[GR-14380] zipimporter uses the JDK file system instead of the Truffle file system.

ppisl · ppisl · commit cc98f6066402 · 2019-03-22T13:26:33.000-07:00
PullRequest: graalpython/434
diff --git a/graalpython/com.oracle.graal.python.test/src/tests/test_zipimport.py b/graalpython/com.oracle.graal.python.test/src/tests/test_zipimport.py
@@ -1,4 +1,4 @@
-# Copyright (c) 2018, Oracle and/or its affiliates.
+# Copyright (c) 2018, 2019, Oracle and/or its affiliates.
 # Copyright (C) 1996-2017 Python Software Foundation
 #
 # Licensed under the PYTHON SOFTWARE FOUNDATION LICENSE VERSION 2
@@ -24,9 +24,12 @@ def get_file():
 """
 
 ZIP_FILE_NAME = 'testzipfile.zip'
+EGG_FILE_NAME = 'testeggfile.egg'
 DIR_PATH = os.path.dirname(os.path.realpath(__file__))
 ZIP_PATH = os.path.join(DIR_PATH, ZIP_FILE_NAME)
 ZIP_ABS_PATH = os.path.abspath(ZIP_PATH);
+EGG_PATH = os.path.join(DIR_PATH, EGG_FILE_NAME)
+EGG_ABS_PATH = os.path.abspath(EGG_PATH);
 
 class ZipImportBaseTestCase(unittest.TestCase):
 
@@ -176,3 +179,26 @@ def test_module_import(self):
         self.assertTrue (m.get_file() == ZIP_ABS_PATH + "/MyTestModule.py")
         p = importlib.import_module("packageA.moduleC")

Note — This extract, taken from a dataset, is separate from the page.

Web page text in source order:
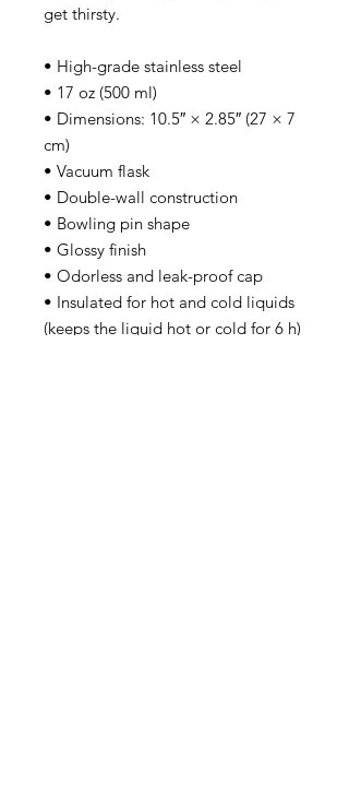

         self.assertTrue (p.get_file() == ZIP_ABS_PATH + "/packageA/moduleC.py")
+
+class BasicEggImportTests(ZipImportBaseTestCase):
+
+    def setUp(self):
+        ZipImportBaseTestCase.setUp(self)
+        self.z = zipimport.zipimporter(EGG_PATH)
+
+    def test_zipimporter_egg(self):
+        self.assertTrue(self.z.prefix == "")
+        self.assertTrue(self.z.archive == EGG_ABS_PATH)
+        self.assertTrue(type(self.z._files) is dict)
+        self.assertTrue(self.z._files["data.bin"] is not None)
+        self.assertTrue(self.z._files["read.me"] is not None)
+        
+    def test_egg_get_data(self):
+        data = self.z.get_data("data.bin")
+        self.assertTrue(type(data) is bytes)
+        self.assertEqual(bytes(b'ahojPK\003\004ahoj'), data)
+    
+    def test_egg_get_readme(self):
+        data = self.z.get_data("read.me")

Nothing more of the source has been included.